We create sample reviews of a game and attempt to see how the model might classify or continue the text. These are not necessarily refined sentiment analyses, but they illustrate the model’s completion behavior when given a particular pattern or instruction.

REVIEWS = [
    """1)I know Blizzard gets a lot of hate, but personally, I don't think it gets enough. 2)During my childhood Blizzard couldn’t get it wrong. As an adult, they can’t get it right""",
    """Either you work as a laborer or you farm in Diablo 4. They're both the same.""",
    """If you had fun with previous Diablo titles, you'll enjoy this one.
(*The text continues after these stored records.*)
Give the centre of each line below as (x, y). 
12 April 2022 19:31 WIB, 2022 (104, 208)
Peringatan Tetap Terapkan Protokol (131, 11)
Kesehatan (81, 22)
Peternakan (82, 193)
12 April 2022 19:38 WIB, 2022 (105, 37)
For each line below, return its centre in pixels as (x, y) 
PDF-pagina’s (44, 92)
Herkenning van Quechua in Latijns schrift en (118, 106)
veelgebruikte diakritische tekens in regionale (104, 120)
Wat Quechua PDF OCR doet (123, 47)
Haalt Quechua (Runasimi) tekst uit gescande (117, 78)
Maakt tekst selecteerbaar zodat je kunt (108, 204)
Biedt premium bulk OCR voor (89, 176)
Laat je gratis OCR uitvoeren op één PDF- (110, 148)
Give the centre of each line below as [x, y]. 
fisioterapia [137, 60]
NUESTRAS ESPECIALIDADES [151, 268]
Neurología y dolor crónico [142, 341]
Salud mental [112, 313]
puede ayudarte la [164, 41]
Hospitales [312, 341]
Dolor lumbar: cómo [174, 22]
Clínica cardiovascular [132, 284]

It's nothing new or groundbreaking, more or less the same as Diablo III with a graphics upgrade""",
    """I'm not really the target audience here, as I don't stick around with ARPGs for long, but so far it's been quite enjoyable and addicting... and also the one I've played the most.""",
    """I heard a lot of trash talk about D4, and let’s be honest here - a lot of criticism is absolutely justified, but the game is nowhere near as bad as some people paint it to be""",
    """I dont care what everyone says i loved playing the campaign."""
]

Another simple generate_text function

This is a slight redefinition of generate_text to return only the new tokens after the input prompt, for convenience.

def generate_text(prompt, max_new_tokens=20):
    inputs = tokenizer(prompt, return_tensors="pt")["input_ids"]
    outputs = model.generate(
        inputs,
        pad_token_id = tokenizer.eos_token_id,
        max_new_tokens=max_new_tokens,
        do_sample=False,
        temperature=None,
        top_p=None)
    return tokenizer.decode(outputs[0,inputs.shape[1]:])
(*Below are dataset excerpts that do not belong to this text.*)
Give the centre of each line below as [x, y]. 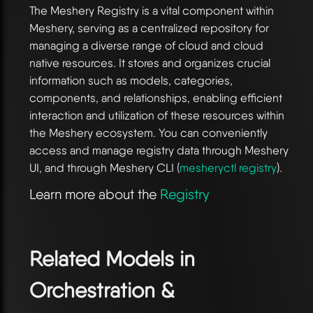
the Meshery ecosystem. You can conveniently [148, 132]
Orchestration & [102, 290]
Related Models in [112, 259]
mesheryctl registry [228, 167]
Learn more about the [95, 194]
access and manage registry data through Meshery [159, 150]
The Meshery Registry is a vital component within [152, 10]
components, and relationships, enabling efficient [156, 97]
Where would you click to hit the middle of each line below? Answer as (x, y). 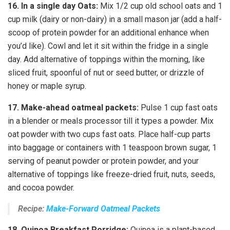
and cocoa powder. (42, 187)
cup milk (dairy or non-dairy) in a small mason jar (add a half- (115, 19)
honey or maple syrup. (47, 86)
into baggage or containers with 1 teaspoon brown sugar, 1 (112, 147)
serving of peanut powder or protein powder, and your (103, 161)
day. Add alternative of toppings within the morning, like (106, 59)
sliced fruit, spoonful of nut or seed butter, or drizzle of (106, 72)
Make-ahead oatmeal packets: (80, 107)
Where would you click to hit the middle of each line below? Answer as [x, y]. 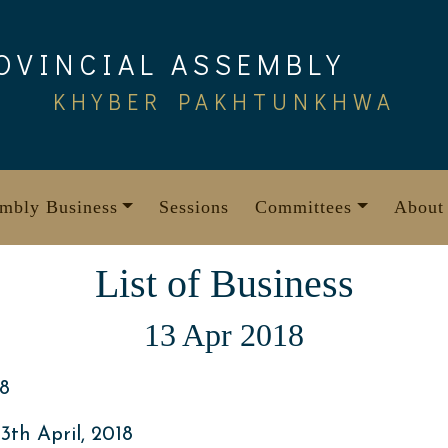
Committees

Quick Examples of Continuations for Sentiment-Like Prompts

generate_text("Someone said: " + REVIEWS[0] + "\nThis comment is")
" a joke.\n\nI don't think Blizzard gets enough hate. I think they get too"
generate_text("Someone said: " + REVIEWS[0] + "\nThe sentiment of this comment is")
' that Blizzard is a company that has been around for a long time and has been around for a'

Classifying positivity or negativity

We prompt the model to guess whether a review is “positive” or “negative.” It tries to continue the text accordingly, though it may not be accurate or fully aligned with typical sentiment analyzers.

for r in REVIEWS:
    print(generate_text("Someone said: " + r + "\nIf this reviewer had to classify this as positive or negative, they would choose", max_new_tokens=5))
 positive.

I
 positive.

I
 positive. It's a
 positive.

I
 negative.

The
 positive.

I
 good

(Note how the model is somewhat inconsistent.)


Few-Shot Prompting

By providing some labeled examples, we can coax the model to produce classification results more in line with them.

REVIEW_PROMPT = """
Review: tried on gamepass, and freaking love it, might as well get it on steam while its on sale.
Decision: good

Review: Game was released defunct, with Paradox and Colossal lying about the state of the game and the game play aspects.
Decision: bad

Review: Almost seven months after launch this game is still not were it is supposed to.
Decision: bad

Review: It is being improved and with time will become the greatest city builder ever.
Decision: good
"""

for r in REVIEWS:
    print(generate_text(REVIEW_PROMPT + f"\nReview:{r}\nDecision:", max_new_tokens=1))
 good
 bad
 good
 good
 good
 good

Here, after seeing the provided examples, the model leans more toward good for many of the reviews.